Two teaspoons chili oil, plus more for optional garnish

One teaspoon ground white pepper

10 thin slices fresh ginger

Two tablespoons regular or low-sodium soy sauce

A quarter cup canned bamboo shoots, drained and cut into matchsticks

Eight ounces firm tofu, cut into half-inch cubes

Two large eggs, lightly beaten

Two to three scallions, thinly sliced


Gently rinse the dried shiitake and dried wood ear mushrooms with tap water. In a medium bowl, soak the mushrooms in the two cups warm water until softened, about 20 minutes. Squeeze the excess water out of the mushrooms and reserve the water. (Strain the mushroom water through a fine-mesh strainer if it looks too gritty.) Discard the stems from the shiitake mushrooms and slice the caps into strips. Discard the tough ends of the wood ear mushrooms before chopping into bite-size pieces.

In a medium bowl, combine the meat, one and a half teaspoons cornstarch and quarter teaspoon salt. Mix until the meat is evenly coated, and let it marinate on the counter for 10 to 15 minutes.

In a small bowl, stir together the black vinegar, chili oil and pepper.

In a medium saucepan over medium-high heat, combine the mushroom water, four cups cool water and sliced ginger and bring to a boil. Cook for two to three minutes, then, using a slotted spoon, remove and discard the ginger. Add the soy sauce, followed by the rehydrated mushrooms and bamboo shoots, and simmer for five minutes. Give the cornstarch mixture a quick stir to recombine and gradually stir into the soup. The soup will become slightly thickened.

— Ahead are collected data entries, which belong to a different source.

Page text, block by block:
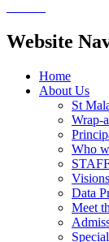
Website
Home
About Us
St
Wrap-
Who
Data
Meet
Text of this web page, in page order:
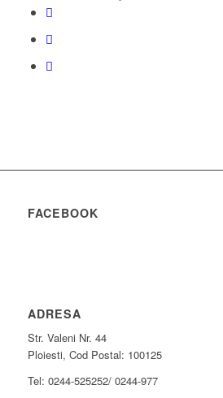
FACEBOOK
ADRESA
Str. Valeni Nr. 44
Ploiesti, Cod Postal: 100125
Tel: 0244-525252/ 0244-977
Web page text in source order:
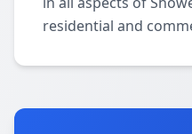
residential and
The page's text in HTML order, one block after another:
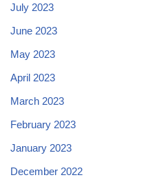
July 2023
June 2023
May 2023
April 2023
March 2023
February 2023
January 2023
December 2022
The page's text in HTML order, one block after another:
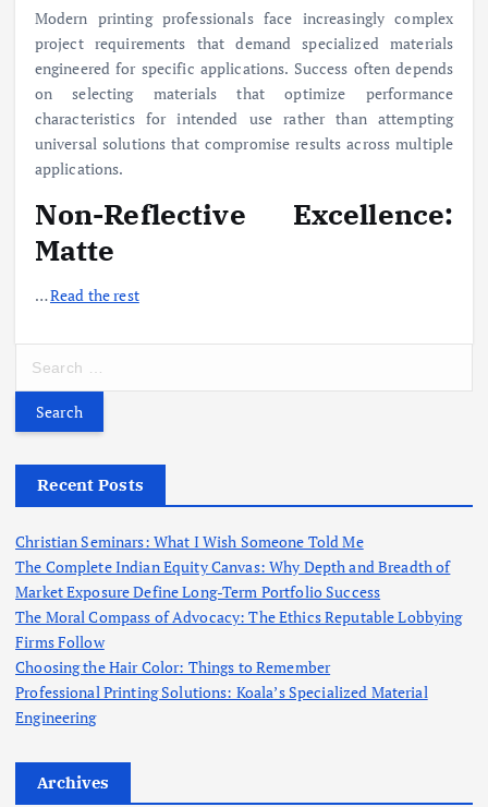
Modern printing professionals face increasingly complex
project requirements that demand specialized materials
engineered for specific applications. Success often depends
on selecting materials that optimize performance
characteristics for intended use rather than attempting
universal solutions that compromise results across multiple
applications.
Non-Reflective Excellence:
Matte
…Read the rest
r
f
r
:
Recent Posts
Christian Seminars: What I Wish Someone Told Me
The Complete Indian Equity Canvas: Why Depth and Breadth of
Market Exposure Define Long-Term Portfolio Success
The Moral Compass of Advocacy: The Ethics Reputable Lobbying
Firms Follow
Choosing the Hair Color: Things to Remember
Professional Printing Solutions: Koala’s Specialized Material
Engineering
Archives
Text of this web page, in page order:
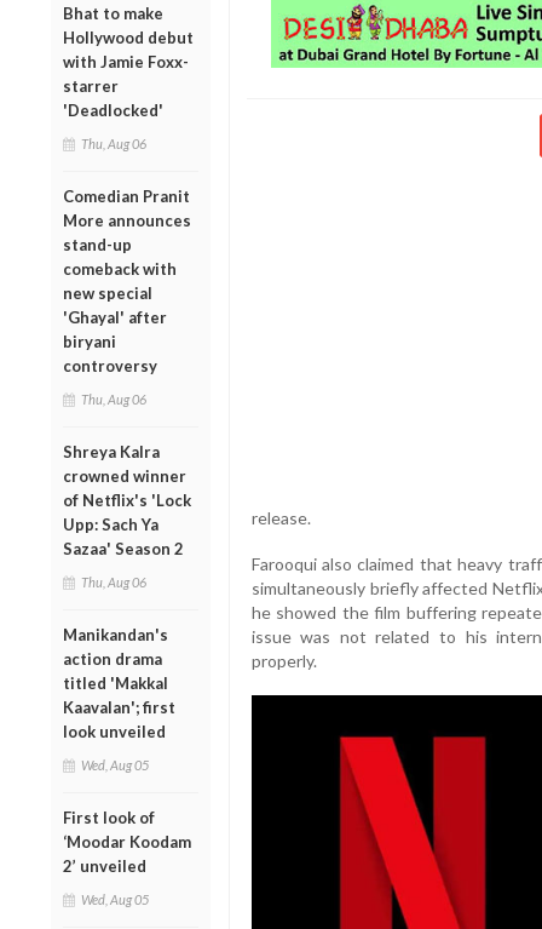
Bhat to make
Hollywood debut
with Jamie Foxx-
starrer
'Deadlocked'
Thu, Aug 06
Comedian Pranit
More announces
stand-up
comeback with
new special
'Ghayal' after
biryani
controversy
Thu, Aug 06
Shreya Kalra
crowned winner
of Netflix's 'Lock
Upp: Sach Ya
Sazaa' Season 2
Thu, Aug 06
Manikandan's
action drama
titled 'Makkal
Kaavalan'; first
look unveiled
Wed, Aug 05
First look of
‘Moodar Koodam
2’ unveiled
Wed, Aug 05
release.
Farooqui also claimed that heavy
simultaneously briefly affected
he showed the film buffering
issue was not related to his
properly.
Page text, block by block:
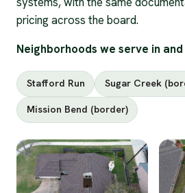
pricing across the board.
Neighborhoods we serve in
Stafford Run Sugar Creek
Mission Bend (border)
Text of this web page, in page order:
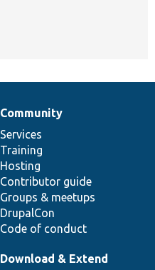
Community
Services
Training
Hosting
Contributor guide
Groups & meetups
DrupalCon
Code of conduct
Download & Extend
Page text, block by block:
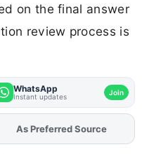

Add the meat, including the marinade, to the soup, stirring to separate any pieces that stick together. Continue to simmer until the meat is no longer pink, about two minutes. Carefully add the tofu, so the broth does not splash. Stir in the remaining one teaspoon salt.

Slowly pour the eggs into the soup in a steady stream while stirring continuously with a long spoon or chopstick. The eggs should cook immediately and look like long yellowish-white strands. Turn off the heat once you see the strands, so the eggs do not overcook, and stir in the black vinegar mixture.

Serve hot, garnished with scallions and additional chili oil, if desired.

Nutrition (based on six servings) | Calories: 180; Total Fat: 8g; Saturated Fat: 2g; Cholesterol: 95mg; Sodium: 550mg; Carbohydrates: 11g; Dietary Fibre: 0g; Sugars: 1g; Protein: 14g.